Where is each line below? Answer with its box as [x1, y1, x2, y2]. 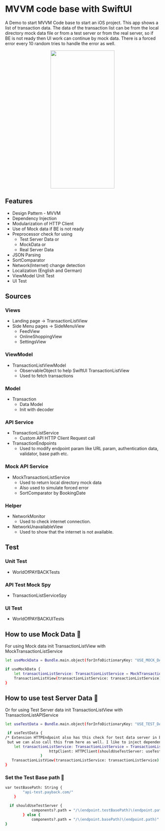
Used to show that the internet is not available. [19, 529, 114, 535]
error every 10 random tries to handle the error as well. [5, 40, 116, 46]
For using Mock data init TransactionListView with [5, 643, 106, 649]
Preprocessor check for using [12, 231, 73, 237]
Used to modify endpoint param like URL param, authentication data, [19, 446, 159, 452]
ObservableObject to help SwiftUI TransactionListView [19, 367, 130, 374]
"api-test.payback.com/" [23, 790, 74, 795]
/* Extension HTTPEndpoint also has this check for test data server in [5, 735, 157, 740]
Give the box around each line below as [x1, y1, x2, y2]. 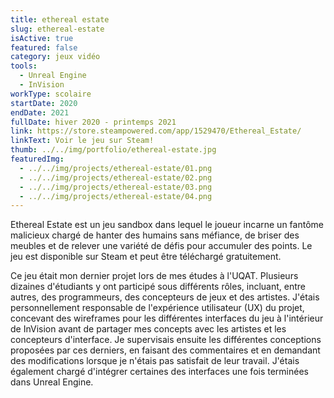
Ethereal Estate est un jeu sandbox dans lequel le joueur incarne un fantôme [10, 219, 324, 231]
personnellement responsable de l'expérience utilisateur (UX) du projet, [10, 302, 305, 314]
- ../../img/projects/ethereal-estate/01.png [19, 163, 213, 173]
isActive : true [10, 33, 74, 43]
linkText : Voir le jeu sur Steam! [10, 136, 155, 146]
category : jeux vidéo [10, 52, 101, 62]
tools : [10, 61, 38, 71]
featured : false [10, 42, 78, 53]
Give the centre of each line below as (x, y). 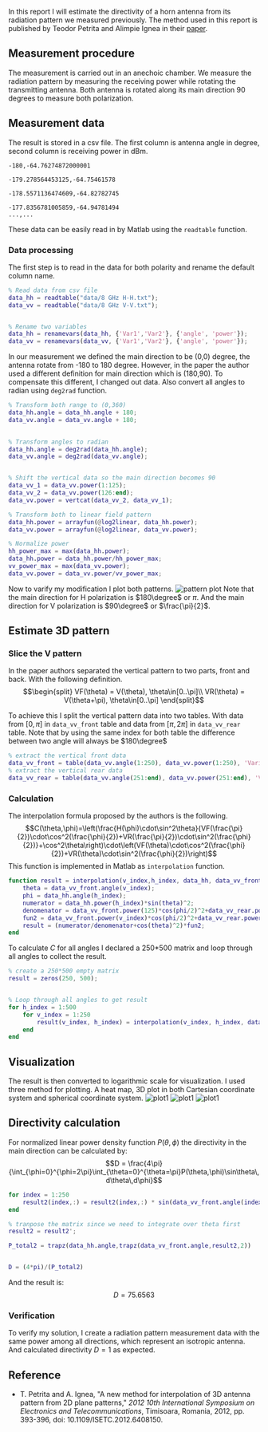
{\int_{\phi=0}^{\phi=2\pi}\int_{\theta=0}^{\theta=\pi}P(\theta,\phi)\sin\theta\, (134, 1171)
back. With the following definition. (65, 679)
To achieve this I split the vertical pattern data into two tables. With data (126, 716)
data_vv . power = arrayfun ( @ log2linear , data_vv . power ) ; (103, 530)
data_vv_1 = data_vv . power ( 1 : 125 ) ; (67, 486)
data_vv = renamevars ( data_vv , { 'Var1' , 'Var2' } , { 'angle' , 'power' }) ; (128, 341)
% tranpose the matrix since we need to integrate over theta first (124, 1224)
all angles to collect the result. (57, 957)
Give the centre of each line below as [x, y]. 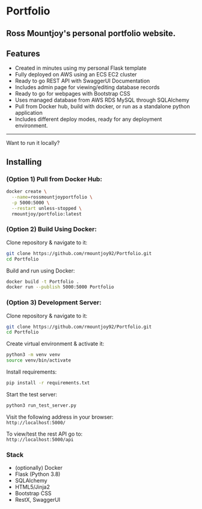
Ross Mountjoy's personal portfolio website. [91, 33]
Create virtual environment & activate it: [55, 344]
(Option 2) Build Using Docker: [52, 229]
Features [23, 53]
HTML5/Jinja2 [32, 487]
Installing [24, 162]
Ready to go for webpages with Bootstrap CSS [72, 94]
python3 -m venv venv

Requirement:
Give back every record above word for word; the pictures have no place in it.

Task output:
Where is each line below? Answer with its box as [x1, y1, x2, y2]. 
Used to show that the internet is not available. [19, 529, 114, 535]
error every 10 random tries to handle the error as well. [5, 40, 116, 46]
For using Mock data init TransactionListView with [5, 643, 106, 649]
Preprocessor check for using [12, 231, 73, 237]
Used to modify endpoint param like URL param, authentication data, [19, 446, 159, 452]
ObservableObject to help SwiftUI TransactionListView [19, 367, 130, 374]
"api-test.payback.com/" [23, 790, 74, 795]
/* Extension HTTPEndpoint also has this check for test data server in [5, 735, 157, 740]
Give the box around each line below as [x1, y1, x2, y2]. 
Ethereal Estate est un jeu sandbox dans lequel le joueur incarne un fantôme [10, 219, 324, 231]
personnellement responsable de l'expérience utilisateur (UX) du projet, [10, 302, 305, 314]
- ../../img/projects/ethereal-estate/01.png [19, 163, 213, 173]
isActive : true [10, 33, 74, 43]
linkText : Voir le jeu sur Steam! [10, 136, 155, 146]
category : jeux vidéo [10, 52, 101, 62]
tools : [10, 61, 38, 71]
featured : false [10, 42, 78, 53]
Give the centre of each line below as (x, y). 
{\int_{\phi=0}^{\phi=2\pi}\int_{\theta=0}^{\theta=\pi}P(\theta,\phi)\sin\theta\, (134, 1171)
back. With the following definition. (65, 679)
To achieve this I split the vertical pattern data into two tables. With data (126, 716)
data_vv . power = arrayfun ( @ log2linear , data_vv . power ) ; (103, 530)
data_vv_1 = data_vv . power ( 1 : 125 ) ; (67, 486)
data_vv = renamevars ( data_vv , { 'Var1' , 'Var2' } , { 'angle' , 'power' }) ; (128, 341)
% tranpose the matrix since we need to integrate over theta first (124, 1224)
all angles to collect the result. (57, 957)
Give the centre of each line below as [x, y]. 
Ross Mountjoy's personal portfolio website. [91, 33]
Create virtual environment & activate it: [55, 344]
(Option 2) Build Using Docker: [52, 229]
Features [23, 53]
HTML5/Jinja2 [32, 487]
Installing [24, 162]
Ready to go for webpages with Bootstrap CSS [72, 94]
python3 -m venv venv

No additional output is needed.